“Not Even Close”! 11th Circuit Approves DOJ Filter-Team Protocol for Review of In-House Lawyer’s Emails

If the government’s search of corporate offices and seizure of company records produce anxiety, then the seizure of emails from the in-house lawyer’s office triggers outright panic. That is what apparently happened when the FBI, while investigating potential money laundering activities, seized materials from the office of the company’s in-house counsel.

The company sought an injunction prohibiting the government’s filter team from reviewing putatively privileged documents, but the 11th Circuit ultimately rejected that relief and approved the government’s use of a modified filter-team protocol to flag privileged materials. And this protocol could serve as a model for other courts in the future. In re Sealed Search Warrant (USA v. Korf), 2021 WL 3852229 (CA11 Aug. 30, 2021). You may read the opinion here.

Search Warrant and Filter-Team Protocol

The Northern District of Ohio, conducting a criminal investigation into money laundering, identified the need to search the Miami, Florida corporate offices of several entities that comprise the Optima Family Companies. The FBI, therefore, applied for a search warrant in the Southern District of Florida.

The Magistrate Judge issued the search warrant, available here, which authorized a search for paper records but also the imaging of all computers and electronic storage media that may contain evidence.  Federal law-enforcement officers executed the warrant and, in the process, seized the Optima entities’ internal servers, electronic documents, and emails.

The search warrant included a protocol for the government’s handling of communications that were sent to or from an attorney. The protocol called for a “filter team of government attorneys,” with no previous or future involvement in the criminal investigation, to review the communications and segregate those involving attorneys.  The filter team may then provide communications not involving a lawyer to the investigation team. And if the filter team determines that communications involving a lawyer are not actually privileged, then it must obtain a court order before providing those communications to the investigation team.

Do you see anything in this protocol that would concern the Optima entities?

The Company’s Challenge

The Optima entities were very concerned, primarily because the filter-team protocol limited the putatively protected documents to those that were (1) either to or from an attorney and (2) “actually” protected by the attorney–client privilege. The protocol did not call for the protection of privileged communications that did not involve an attorney (that’s a thing) or documents constituting work product. And the entities had an increased risk of the government seizing privileged materials because of their concurrent involvement in serious civil litigation.

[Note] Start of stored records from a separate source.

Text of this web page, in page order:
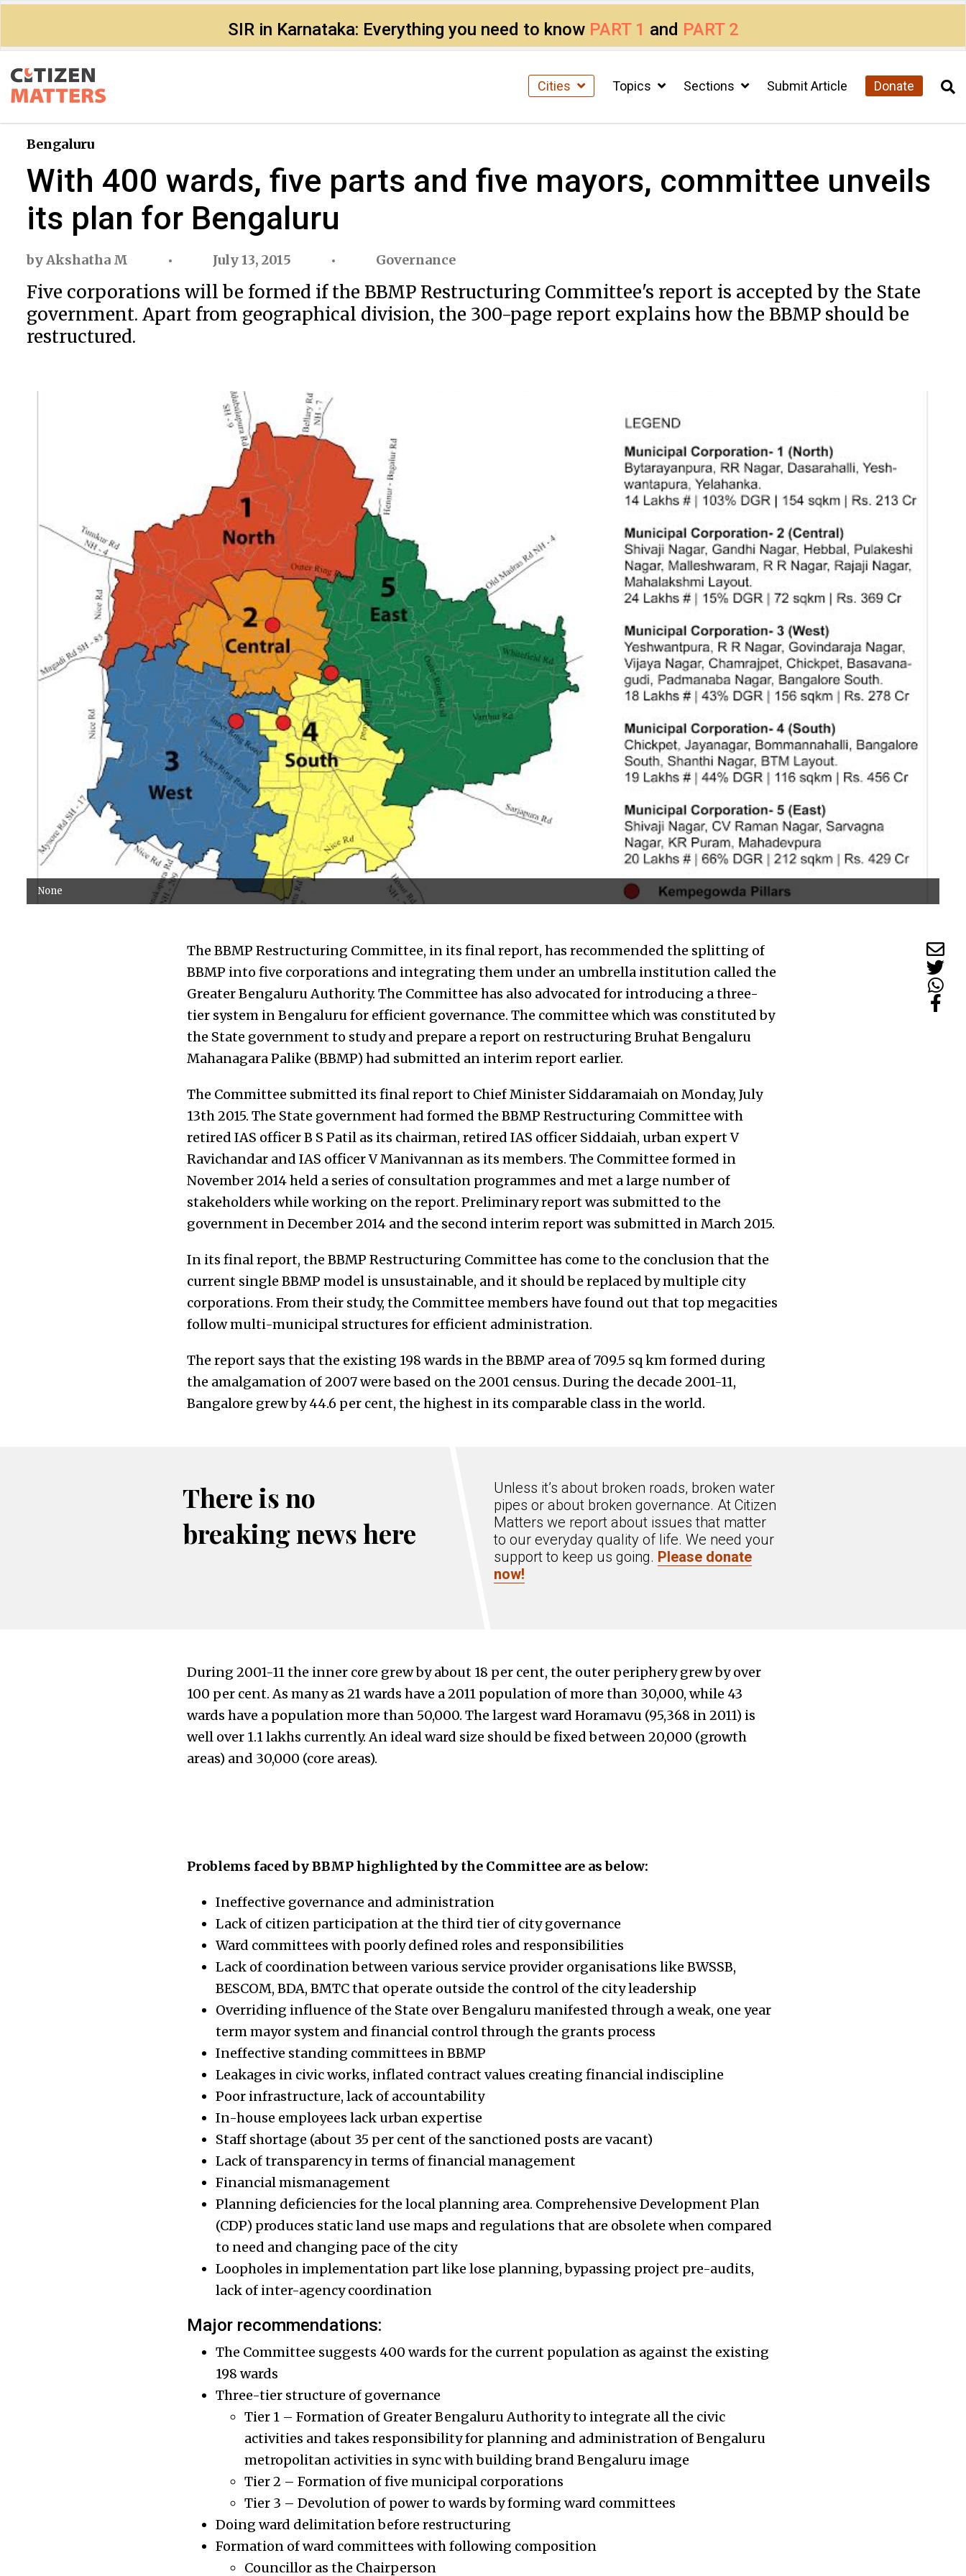
SIR in Karnataka: Everything you need to know PART 1 and PART 2
Cities Topics Sections Submit Article Donate
Bengaluru
With 400 wards, five parts and five mayors, committee unveils
its plan for Bengaluru
byAkshatha M July 13, 2015 Governance
Five corporations will be formed if the BBMP Restructuring Committee's report is accepted by the State
government. Apart from geographical division, the 300-page report explains how the BBMP should be
restructured.
None
The BBMP Restructuring Committee, in its final report, has recommended the splitting of
BBMP into five corporations and integrating them under an umbrella institution called the
Greater Bengaluru Authority. The Committee has also advocated for introducing a three-
tier system in Bengaluru for efficient governance. The committee which was constituted by
the State government to study and prepare a report on restructuring Bruhat Bengaluru
Mahanagara Palike (BBMP) had submitted an interim report earlier.
The Committee submitted its final report to Chief Minister Siddaramaiah on Monday, July
13th 2015. The State government had formed the BBMP Restructuring Committee with
retired IAS officer B S Patil as its chairman, retired IAS officer Siddaiah, urban expert V
Ravichandar and IAS officer V Manivannan as its members. The Committee formed in
November 2014 held a series of consultation programmes and met a large number of
stakeholders while working on the report. Preliminary report was submitted to the
government in December 2014 and the second interim report was submitted in March 2015.
In its final report, the BBMP Restructuring Committee has come to the conclusion that the
current single BBMP model is unsustainable, and it should be replaced by multiple city
corporations. From their study, the Committee members have found out that top megacities
follow multi-municipal structures for efficient administration.
The report says that the existing 198 wards in the BBMP area of 709.5 sq km formed during
the amalgamation of 2007 were based on the 2001 census. During the decade 2001-11,
Bangalore grew by 44.6 per cent, the highest in its comparable class in the world.
There is no
breaking news here
Unless it’s about broken roads, broken water
pipes or about broken governance. At Citizen
Matters we report about issues that matter
to our everyday quality of life. We need your
support to keep us going. Please donate
now!
During 2001-11 the inner core grew by about 18 per cent, the outer periphery grew by over
100 per cent. As many as 21 wards have a 2011 population of more than 30,000, while 43
wards have a population more than 50,000. The largest ward Horamavu (95,368 in 2011) is
well over 1.1 lakhs currently. An ideal ward size should be fixed between 20,000 (growth
areas) and 30,000 (core areas).
Problems faced by BBMP highlighted by the Committee are as below:
Ineffective governance and administration
Lack of citizen participation at the third tier of city governance
Ward committees with poorly defined roles and responsibilities
Lack of coordination between various service provider organisations like BWSSB,
BESCOM, BDA, BMTC that operate outside the control of the city leadership
Overriding influence of the State over Bengaluru manifested through a weak, one year
term mayor system and financial control through the grants process
Ineffective standing committees in BBMP
Leakages in civic works, inflated contract values creating financial indiscipline
Poor infrastructure, lack of accountability
In-house employees lack urban expertise
Staff shortage (about 35 per cent of the sanctioned posts are vacant)
Lack of transparency in terms of financial management
Financial mismanagement
Planning deficiencies for the local planning area. Comprehensive Development Plan
(CDP) produces static land use maps and regulations that are obsolete when compared
to need and changing pace of the city
Loopholes in implementation part like lose planning, bypassing project pre-audits,
lack of inter-agency coordination
Major recommendations:
The Committee suggests 400 wards for the current population as against the existing
198 wards
Three-tier structure of governance
Tier 1 – Formation of Greater Bengaluru Authority to integrate all the civic
activities and takes responsibility for planning and administration of Bengaluru
metropolitan activities in sync with building brand Bengaluru image
Tier 2 – Formation of five municipal corporations
Tier 3 – Devolution of power to wards by forming ward committees
Doing ward delimitation before restructuring
Formation of ward committees with following composition
Councillor as the Chairperson

Modified Privilege Protocol

Assessing Optima’s request for injunctive relief, the Magistrate Judge quickly rejected the argument that the use of government filter teams to conduct privilege reviews is per se legally flawed. But the judge expressed concern that the government’s protocols failed to provide sufficient privilege protection.  The court then issued the following modified privilege protocol to provide greater privilege protection.

  • The Optima entities may first review the putatively privileged documents and (a) produce non-privileged documents to the government and (b) produce a privilege log to the filter team.
  • The filter team must be comprised of attorneys and staff outside of the investigating jurisdiction.
  • The filter team may review the documents on the privilege log and challenge any privilege designations.
  • The parties must meet-and-confer to resolve privilege disputes and then the court or a special master will rule on the unresolved privilege challenges.
  • The filter team will only provide the investigative team with documents on which the parties agree or for which the court overrules a privilege objection.

Not bad, right?  The entities, rather than the government, have the first shot at reviewing documents and asserting privilege objections.  You may read the Magistrate Judge’s opinion here.

Not Even Close

The modified privilege protocol did not satisfy the Optima entities so they appealed the decision to the 11th Circuit, arguing again that the use of government filter teams to conduct a privilege review is legally flawed. The court rejected this argument and, assessing the “great weight of authority” from other circuits, noted that its “holding on this front is not even close.”

The court was careful to note that it was not prejudging other filter protocols not before it, but the court clearly approved of the Magistrate Judge’s modified protocol in large part because the court gave the entities subject to the search and seizure the first opportunity to review and designate privileged documents.